Classes to Clusters Evaluation

Instead of using pairwise comparison, Weka uses the classes-to-clusters evaluation. The computation of accuracy can be cast as a linear sum assignment problem, also known as the maximum weight matching in bipartite graphs. More precisely:

It will be useful to compute a matrix of the counts nijn_{ij} of samples with class label ii as row index and cluster label jj as column index. The following function implements such computation.

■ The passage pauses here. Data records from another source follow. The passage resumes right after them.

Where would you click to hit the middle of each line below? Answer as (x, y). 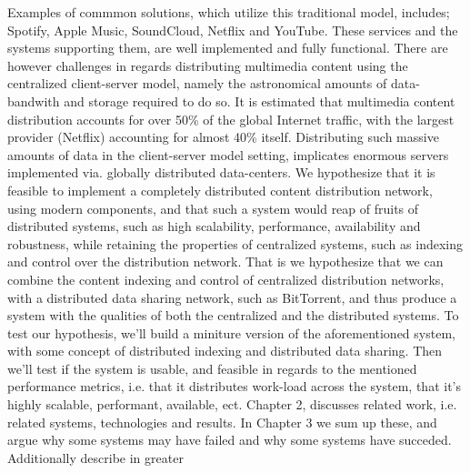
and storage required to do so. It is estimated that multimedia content (260, 101)
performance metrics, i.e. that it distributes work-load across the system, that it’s (234, 386)
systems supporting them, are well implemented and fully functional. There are (228, 48)
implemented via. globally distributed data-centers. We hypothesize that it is (221, 172)
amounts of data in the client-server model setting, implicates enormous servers (228, 154)
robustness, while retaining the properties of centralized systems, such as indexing (235, 243)
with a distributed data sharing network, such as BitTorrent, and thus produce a (232, 297)
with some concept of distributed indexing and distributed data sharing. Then (225, 351)
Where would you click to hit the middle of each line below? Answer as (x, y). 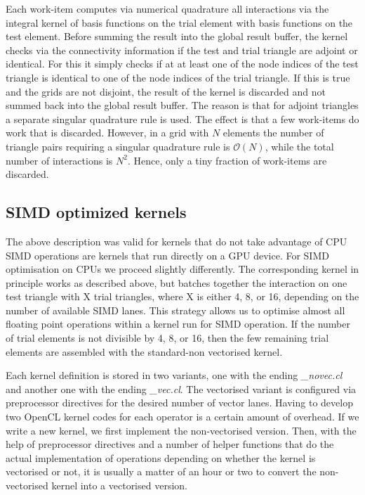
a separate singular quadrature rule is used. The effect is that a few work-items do (182, 118)
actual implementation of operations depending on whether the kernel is (161, 457)
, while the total (299, 146)
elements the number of (273, 133)
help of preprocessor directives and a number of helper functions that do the (170, 444)
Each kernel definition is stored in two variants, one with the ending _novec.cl (174, 375)
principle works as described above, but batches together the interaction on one (177, 282)
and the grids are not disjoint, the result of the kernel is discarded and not (166, 91)
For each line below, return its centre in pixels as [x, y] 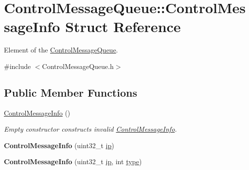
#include [18, 66]
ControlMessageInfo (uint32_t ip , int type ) [73, 161]
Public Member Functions [71, 92]
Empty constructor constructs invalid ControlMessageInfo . [90, 129]
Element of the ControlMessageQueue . [61, 50]
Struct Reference [123, 26]
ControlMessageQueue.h [78, 66]
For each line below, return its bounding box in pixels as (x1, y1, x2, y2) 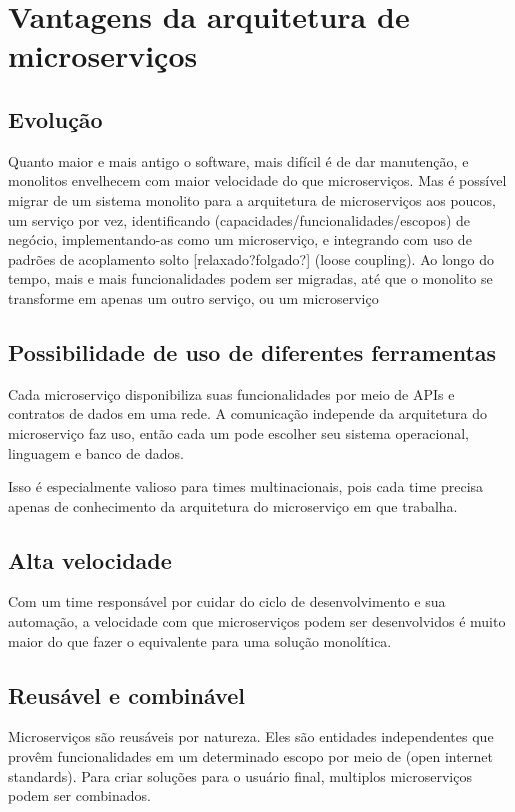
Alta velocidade (8, 544, 172, 575)
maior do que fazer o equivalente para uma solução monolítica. (8, 630, 392, 651)
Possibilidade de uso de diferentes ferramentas (8, 336, 497, 367)
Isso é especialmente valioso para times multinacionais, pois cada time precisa (8, 476, 484, 497)
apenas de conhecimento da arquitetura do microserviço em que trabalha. (8, 495, 458, 516)
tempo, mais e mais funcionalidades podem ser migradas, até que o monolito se (8, 268, 493, 289)
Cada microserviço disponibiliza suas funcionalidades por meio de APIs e (8, 383, 455, 404)
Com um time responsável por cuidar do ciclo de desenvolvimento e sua (8, 591, 446, 612)
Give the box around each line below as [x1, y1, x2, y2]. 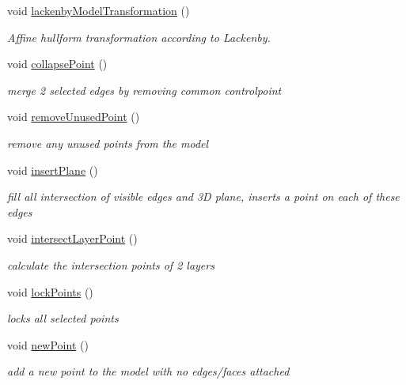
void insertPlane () [7, 161, 98, 178]
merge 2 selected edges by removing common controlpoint [7, 81, 282, 98]
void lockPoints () [7, 283, 93, 300]
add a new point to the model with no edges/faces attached [7, 363, 290, 379]
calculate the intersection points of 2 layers [7, 256, 214, 273]
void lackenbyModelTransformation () [7, 2, 190, 18]
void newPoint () [7, 336, 89, 353]
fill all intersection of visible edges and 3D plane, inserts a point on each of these [7, 188, 400, 205]
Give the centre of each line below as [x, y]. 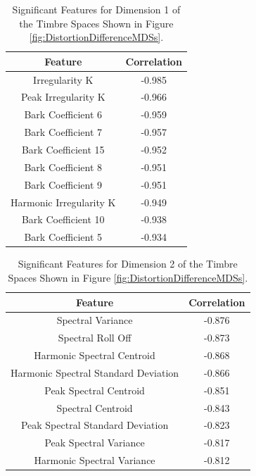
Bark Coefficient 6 [63, 114]
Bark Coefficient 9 [63, 184]
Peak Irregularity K [63, 97]
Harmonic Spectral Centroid [95, 355]
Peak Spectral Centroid [95, 390]
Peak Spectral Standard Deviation [95, 425]
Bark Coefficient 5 [63, 237]
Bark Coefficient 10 [63, 219]
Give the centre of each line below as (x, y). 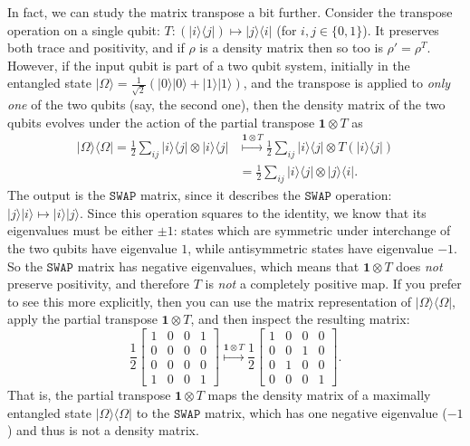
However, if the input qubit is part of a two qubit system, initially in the (209, 65)
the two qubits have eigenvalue (92, 248)
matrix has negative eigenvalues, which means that (218, 266)
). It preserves (401, 29)
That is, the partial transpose (89, 395)
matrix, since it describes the (220, 195)
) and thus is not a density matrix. (103, 430)
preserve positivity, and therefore (98, 284)
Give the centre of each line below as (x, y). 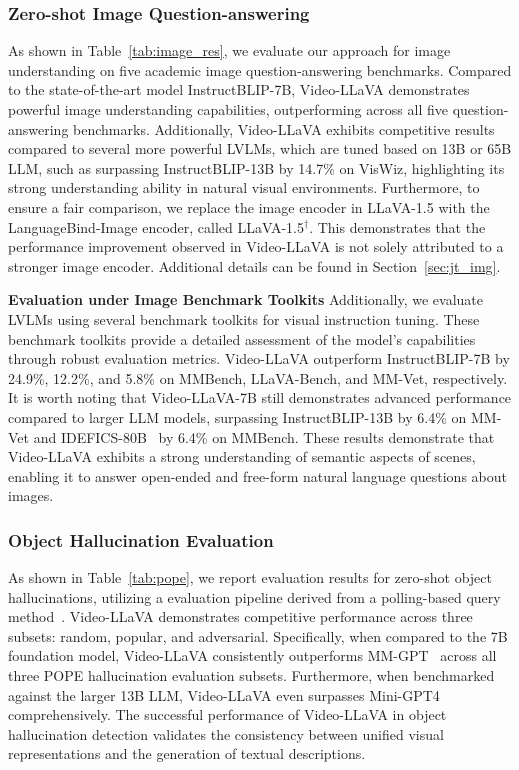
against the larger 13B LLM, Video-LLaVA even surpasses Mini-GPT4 (224, 694)
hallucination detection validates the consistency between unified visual (226, 733)
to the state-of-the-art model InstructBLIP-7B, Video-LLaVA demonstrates (239, 89)
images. (31, 495)
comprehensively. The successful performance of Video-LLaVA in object (227, 714)
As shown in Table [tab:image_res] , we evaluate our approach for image (229, 50)
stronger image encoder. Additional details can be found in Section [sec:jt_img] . (254, 265)
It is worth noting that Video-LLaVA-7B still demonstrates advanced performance (260, 397)
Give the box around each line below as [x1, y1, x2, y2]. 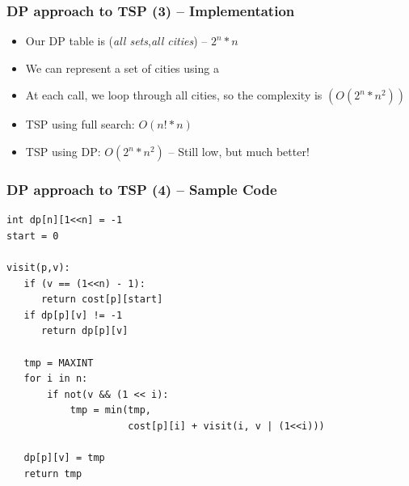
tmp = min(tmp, [70, 404, 151, 416]
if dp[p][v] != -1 [23, 309, 123, 321]
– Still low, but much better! [168, 143, 310, 159]
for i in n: [23, 373, 88, 385]
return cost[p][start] [40, 294, 163, 306]
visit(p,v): [6, 262, 70, 273]
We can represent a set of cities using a [25, 59, 219, 76]
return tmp [23, 467, 82, 480]
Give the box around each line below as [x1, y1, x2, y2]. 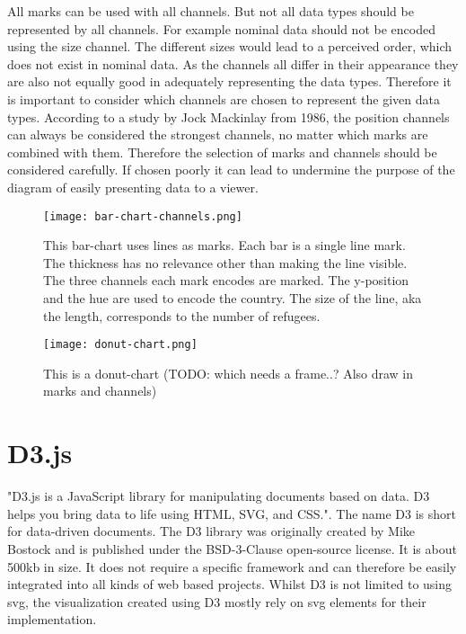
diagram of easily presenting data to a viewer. [7, 177, 259, 196]
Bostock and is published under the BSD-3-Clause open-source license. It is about [7, 539, 457, 558]
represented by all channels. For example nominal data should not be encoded [7, 19, 435, 38]
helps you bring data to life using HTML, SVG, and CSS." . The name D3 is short [7, 504, 457, 522]
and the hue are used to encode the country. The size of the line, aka [43, 288, 422, 307]
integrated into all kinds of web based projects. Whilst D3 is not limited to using [7, 575, 453, 594]
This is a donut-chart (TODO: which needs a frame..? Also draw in [43, 363, 414, 382]
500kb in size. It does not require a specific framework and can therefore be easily [7, 557, 457, 576]

def class_cluster_counts(class_labels, cluster_labels):
    """Returns the class-cluster count matrix with rows and columns indexed by
    class and cluster labels, respectively.

    Parameters:
    -----------
    class_labels (array): non-negative integer class labels for certain samples
    cluster_labels (array): corresponding non-negative integer cluster labels

    Returns:
    --------
    counts: a matrix of counts of samples with rows indexed by class labels and
            columns index by cluster labels.
    """
    counts = np.zeros((class_labels.max() + 1, cluster_labels.max() + 1), dtype=int)
    for i, j in np.column_stack((class_labels, cluster_labels)):
        counts[i, j] += 1
    return counts

For the kk-means clustering on the iris dataset, the matrix [nij][n_{ij}] of class-cluster counts is:

counts = class_cluster_counts(dataset["target"], labels)
df_counts = pd.DataFrame(counts)
df_counts

We can use linear_sum_assignment from scipy.optimize module to find the optimal assignment as follows:

from scipy.optimize import linear_sum_assignment
classes, clusters = linear_sum_assignment(counts, maximize=True)

The following highlights the optimal assignment on the class-cluster count matrix.

def highlight(data):
    attr = "background-color: yellow"
    return pd.DataFrame(
        [
            [attr if i == j else "" for j in range(len(data.columns))]
            for i in range(len(data.index))
        ],
        index=data.index,
        columns=data.columns,
    )


df_counts.style.apply(highlight, axis=None, subset=(classes, clusters))
class Classes2ClustersEvaluation:
    """Classes-to-clusters evaluation.

    Parameters:
    -----------
    class_labels: array
        Non-negative integer class labels for certain samples.
    cluster_labels: array
        Corresponding non-negative integer cluster labels.

    Attributes:
    -----------
    accuracy: float
        fraction of correctly clustered instances.
    classes: int array
        Assigned class labels sorted in ascending order.
    clusters: int array
        Cluster labels corresponding to the assigned class labels.
    """

    def __init__(self, class_labels, cluster_labels):
        self.class_labels = np.asarray(class_labels)
        self.cluster_labels = np.asarray(cluster_labels)
        # YOUR CODE HERE
        raise NotImplementedError

    def __repr__(self):
        s = f"Accuracy: {self.accuracy:.3g}\n"
        for i, j in np.column_stack((self.classes, self.clusters)):
            s += f"Class #{i} --> Cluster #{j}\n"
        return s
Source
# tests
# simple case
c2c_eval = Classes2ClustersEvaluation(np.array([0, 0, 1, 1]), np.array([0, 1, 2, 2]))
assert (c2c_eval.classes == [0, 1]).all()
assert (c2c_eval.clusters == [0, 2]).all()
assert np.isclose(c2c_eval.accuracy, 0.75, rtol=1e-3)
# test on iris
c2c_eval = Classes2ClustersEvaluation(dataset["target"], labels)
print(c2c_eval)
assert np.isclose(c2c_eval.accuracy, 0.96, rtol=1e-3)
%%ai chatgpt -f text
What is the time complexity of the linear sum assignment problem? Is it
considered scalable to large datasets? If not, are there better implementations
of the classes-to-clusters evaluation?